We updated to 1.6.24 last Saturday, since then, we're running into problems where the Web interface gets suddenly slow, then eventually stops responding, though jobs are still processing.
I installed the javamelody plugin after the 2nd time, it show a sudden spike in memory from ~ 2GB to near the Heap max on the master.
In the memory histogram view it shows de.esailors.jenkins.teststability.StabilityTestData$Result taking 5GB (74%) of the heap, with 216M "instances". java.lang.object[] is taking 1.2GB, 325K instances.
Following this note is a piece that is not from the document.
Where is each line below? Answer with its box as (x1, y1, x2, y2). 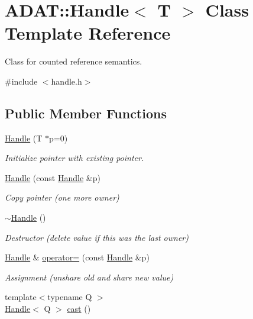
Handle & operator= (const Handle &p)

It also shows outstanding requests for
$stapler/bound/a3eefa4e-d1b7-4112-a60d-f58bd64f4bb1/rerunBuild ajax POST /
Handling POST /$stapler/bound/f3fef2df-4d0f-4207-af7d-d296c4659d28/rerunBuild from [x.x.x.x]: RequestHandlerThread[#10]that have been running for a very long time. It correlates with someone clicking on the re-run button in a build pipeline view.
There's nothing obvious in the logs around the time of each incident, but each does have something like
WARNING: Failed to load [
path to jenkins home/somejob]/builds/576/junitResult.xml
java.io.FileNotFoundException: [
path to jenkins home/somejob]builds/576/junitResult.xml (No such file or directory)
If I look in the filesystem, that file is there.
There are also some of these, that I thought might be due to problems in getPreviousResult() brought on by having kill the server and restart it while jobs are in flight, while the UI is hung.
Aug 20, 2015 1:48:21 PM org.eclipse.jetty.util.log.JavaUtilLog warn
WARNING: Error while serving http://[
server name]/view/[
view name]/job/[
job name]/jacoco/graph
java.lang.reflect.InvocationTargetException
at sun.reflect.NativeMethodAccessorImpl.invoke0(Native Method)
[ big stack trace that ends with ]
Caused by: java.lang.NullPointerException
at hudson.model.AbstractBuild.getPreviousBuild(AbstractBuild.java:199)
at hudson.model.AbstractBuild.getPreviousBuild(AbstractBuild.java:107)
at hudson.plugins.jacoco.JacocoBuildAction.getPreviousResult(JacocoBuildAction.java:249)
at hudson.plugins.jacoco.JacocoBuildAction.getPreviousResult(JacocoBuildAction.java:240)
at hudson.plugins.jacoco.JacocoBuildAction.getPreviousResult(JacocoBuildAction.java:36)
at hudson.plugins.jacoco.model.CoverageObject$1.createDataSet(CoverageObject.java:379)
at hudson.plugins.jacoco.model.CoverageObject$GraphImpl.createGraph(CoverageObject.java:418)
at hudson.util.Graph.render(Graph.java:87)
at hudson.util.Graph.doPng(Graph.java:98)
at hudson.plugins.jacoco.model.CoverageObject.doGraph(CoverageObject.java:373)
at hudson.plugins.jacoco.JacocoProjectAction.doGraph(JacocoProjectAction.java:53)
and similarly
Aug 21, 2015 10:30:03 AM hudson.ExpressionFactory2$JexlExpression evaluate
...
Caused by: java.lang.IllegalStateException: hudson.tasks.junit.TestResultAction@1b176aa2 was attached to both [jobname] #574 and [jobname] #576
at hudson.tasks.test.AbstractTestResultAction.getPreviousResult(AbstractTestResultAction.java:229)
WARNING: Caught exception evaluating: it.failureDiffString in /view/[
view name]/job/[
job name]. Reason: java.lang.reflect.InvocationTargetException
We upgraded to 1.625 and increased the heap, still hitting this.
We have 224 jobs, 50 workers
Ideas welcome.
I can try disabling the job stability plugin, but it's very useful.